Go through the records below line by line, counting those that contain the word "Sudah"; answer with the count only.

(Items from a dataset)
· · · ·

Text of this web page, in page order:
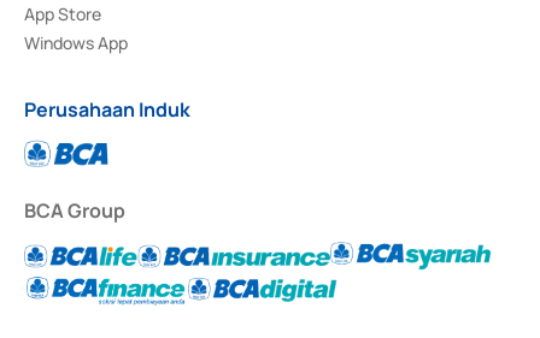
App Store
Windows App
Perusahaan Induk
BCA Group
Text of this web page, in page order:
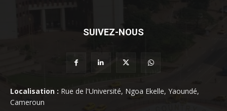
SUIVEZ-NOUS
Localisation : Rue de l'Université, Ngoa Ekelle, Yaoundé,
Cameroun
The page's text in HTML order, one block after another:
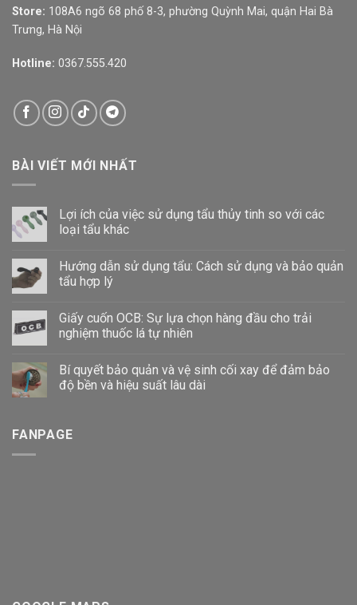
Store: 108A6 ngõ 68 phố 8-3, phường Quỳnh Mai, quận Hai Bà
Trưng, Hà Nội
Hotline: 0367.555.420
BÀI VIẾT MỚI NHẤT
Lợi ích của việc sử dụng tẩu thủy tinh so với các
loại tẩu khác
Hướng dẫn sử dụng tẩu: Cách sử dụng và bảo quản
tẩu hợp lý
Giấy cuốn OCB: Sự lựa chọn hàng đầu cho trải
nghiệm thuốc lá tự nhiên
Bí quyết bảo quản và vệ sinh cối xay để đảm bảo
độ bền và hiệu suất lâu dài
FANPAGE
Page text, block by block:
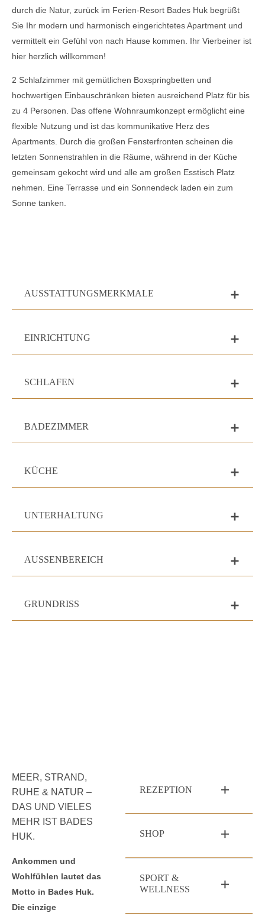
durch die Natur, zurück im Ferien-Resort Bades Huk begrüßt
Sie Ihr modern und harmonisch eingerichtetes Apartment und
vermittelt ein Gefühl von nach Hause kommen. Ihr Vierbeiner ist
hier herzlich willkommen!
2 Schlafzimmer mit gemütlichen Boxspringbetten und
hochwertigen Einbauschränken bieten ausreichend Platz für bis
zu 4 Personen. Das offene Wohnraumkonzept ermöglicht eine
flexible Nutzung und ist das kommunikative Herz des
Apartments. Durch die großen Fensterfronten scheinen die
letzten Sonnenstrahlen in die Räume, während in der Küche
gemeinsam gekocht wird und alle am großen Esstisch Platz
nehmen. Eine Terrasse und ein Sonnendeck laden ein zum
Sonne tanken.
AUSSTATTUNGSMERKMALE add
EINRICHTUNG add
SCHLAFEN add
BADEZIMMER add
KÜCHE add
UNTERHALTUNG add
AUSSENBEREICH add
GRUNDRISS add
MEER, STRAND,
RUHE & NATUR –
DAS UND VIELES
MEHR IST BADES
HUK.
Ankommen und
Wohlfühlen lautet das
Motto in Bades Huk.
Die einzige
REZEPTION
SHOP
SPORT &
WELLNESS
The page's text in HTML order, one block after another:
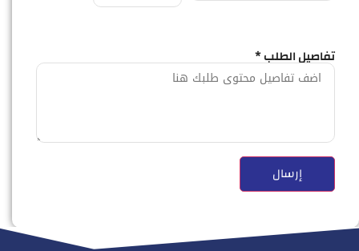
تفاصيل الطلب *
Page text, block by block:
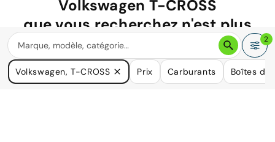
Volkswagen T-CROSS
que vous recherchez n'est plus
disponible.
Nous avons de nombreuses voitures qui pourraient répondre
à vos besoins.
2
Volkswagen, T-CROSS Prix Carburants Boîtes de
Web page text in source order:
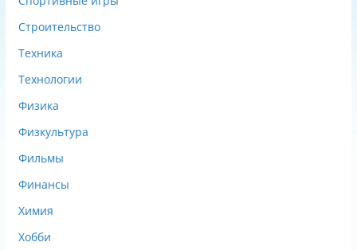
Строительство
Техника
Технологии
Физика
Физкультура
Фильмы
Финансы
Химия
Хобби
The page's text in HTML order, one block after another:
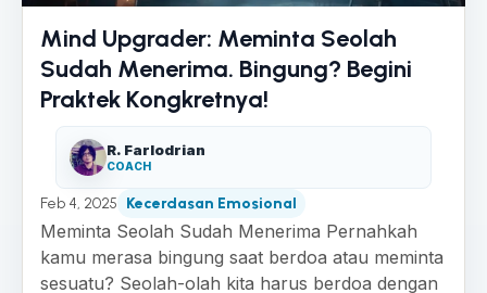
Mind Upgrader: Meminta Seolah
Sudah Menerima. Bingung? Begini
Praktek Kongkretnya!
R. Farlodrian
COACH
Feb 4, 2025 Kecerdasan Emosional
Meminta Seolah Sudah Menerima Pernahkah
kamu merasa bingung saat berdoa atau meminta
sesuatu? Seolah-olah kita harus berdoa dengan
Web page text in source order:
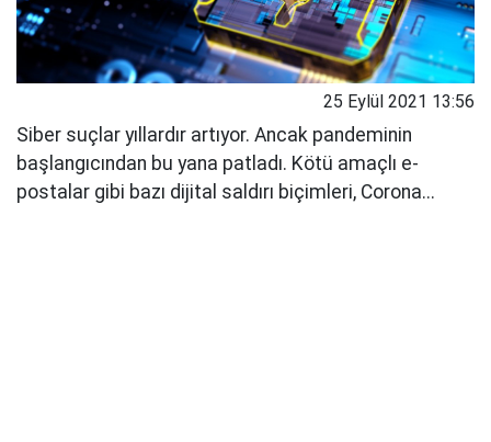
25 Eylül 2021 13:56
Siber suçlar yıllardır artıyor. Ancak pandeminin
başlangıcından bu yana patladı. Kötü amaçlı e-
postalar gibi bazı dijital saldırı biçimleri, Corona...
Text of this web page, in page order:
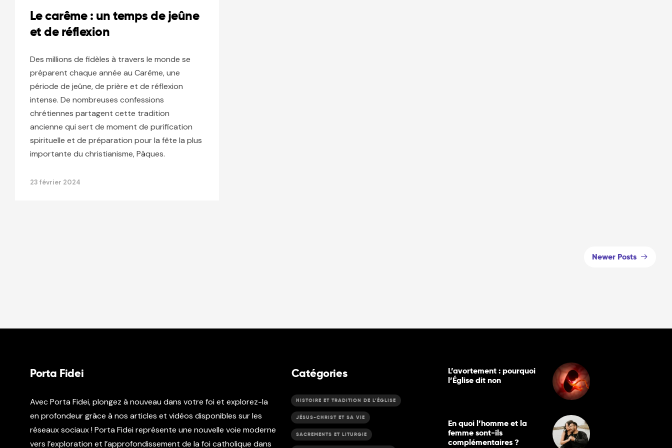
Le carême : un temps de jeûne
et de réflexion
Des millions de fidèles à travers le monde se
préparent chaque année au Carême, une
période de jeûne, de prière et de réflexion
intense. De nombreuses confessions
chrétiennes partagent cette tradition
ancienne qui sert de moment de purification
spirituelle et de préparation pour la fête la plus
importante du christianisme, Pâques.
23 février 2024
Newer Posts
Porta Fidei
Avec Porta Fidei, plongez à nouveau dans votre foi et explorez-la
en profondeur grâce à nos articles et vidéos disponibles sur les
réseaux sociaux ! Porta Fidei représente une nouvelle voie moderne
vers l’exploration et l’approfondissement de la foi catholique dans
Catégories
HISTOIRE ET TRADITION DE L’ÉGLISE
JÉSUS-CHRIST ET SA VIE
SACREMENTS ET LITURGIE
L’avortement : pourquoi
l’Église dit non
En quoi l’homme et la
femme sont-ils
complémentaires ?
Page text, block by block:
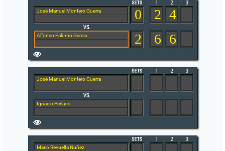
José Manuel Montero Guerra
Alfonso Palomo Garcia
0
2
2 4
6 6
José Manuel Montero Guerra
Ignacio Perlado
Mario Revuelta Nuñez
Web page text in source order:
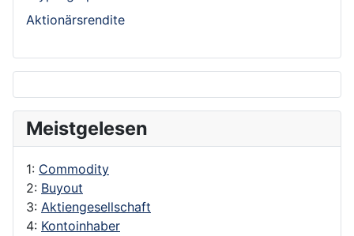
Aktionärsrendite
Meistgelesen
1: Commodity
2: Buyout
3: Aktiengesellschaft
4: Kontoinhaber
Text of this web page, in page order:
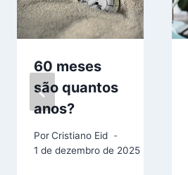
60 meses
são quantos
anos?
PorCristiano Eid
1 de dezembro de 2025
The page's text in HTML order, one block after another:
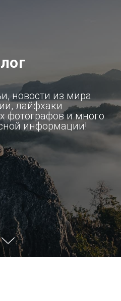
новости из мира
лайфхаки
фотографов и много
информации!
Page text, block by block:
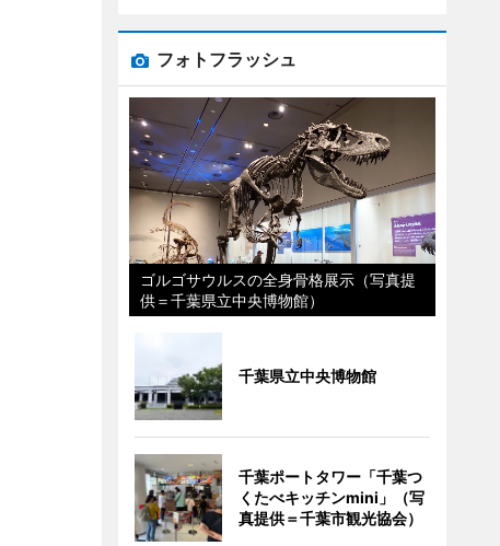
フォトフラッシュ
ゴルゴサウルスの全身骨格展示（写真提
供＝千葉県立中央博物館）
千葉県立中央博物館
千葉ポートタワー「千葉つ
くたべキッチンmini」（写
真提供＝千葉市観光協会）
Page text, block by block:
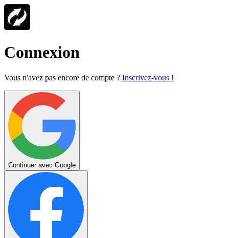
Connexion
Vous n'avez pas encore de compte ? Inscrivez-vous !
Continuer avec Google
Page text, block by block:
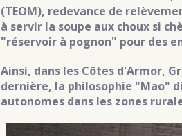
(TEOM), redevance de
à servir la soupe aux choux si
"réservoir à pognon" pour des
Ainsi, dans les Côtes d'Armor,
dernière, la philosophie "Mao"
autonomes dans les zones
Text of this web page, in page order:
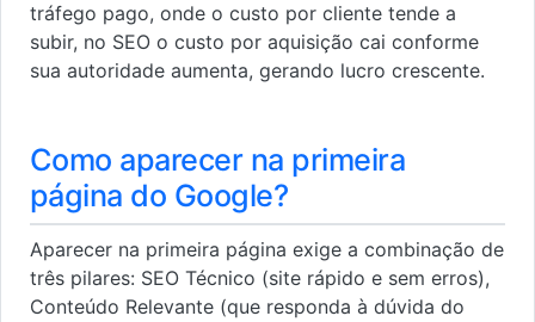
tráfego pago, onde o custo por cliente tende a
subir, no SEO o custo por aquisição cai conforme
sua autoridade aumenta, gerando lucro crescente.
Como aparecer na primeira
página do Google?
Aparecer na primeira página exige a combinação de
três pilares: SEO Técnico (site rápido e sem erros),
Conteúdo Relevante (que responda à dúvida do
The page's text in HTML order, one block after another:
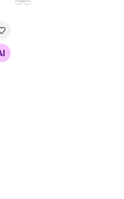
Sandy 90x200 cm
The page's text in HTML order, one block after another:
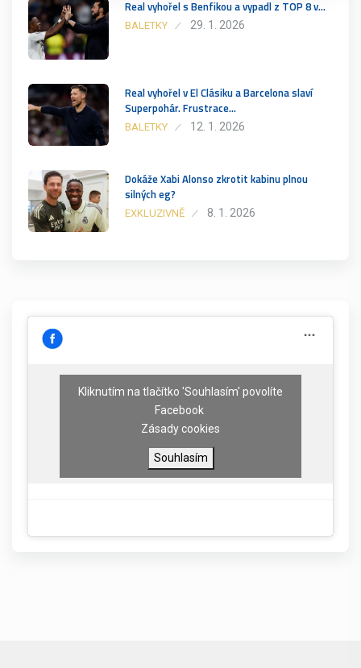
Real vyhořel s Benfikou a vypadl z TOP 8 v…
BALETKY 29. 1. 2026
Real vyhořel v El Clásiku a Barcelona slaví
Superpohár. Frustrace…
BALETKY 12. 1. 2026
Dokáže Xabi Alonso zkrotit kabinu plnou
silných eg?
EXKLUZIVNĚ 8. 1. 2026
Kliknutím na tlačítko 'Souhlasím' povolíte
Facebook
Zásady cookies
Souhlasím

· · · ·

RESPONSE AREA: 2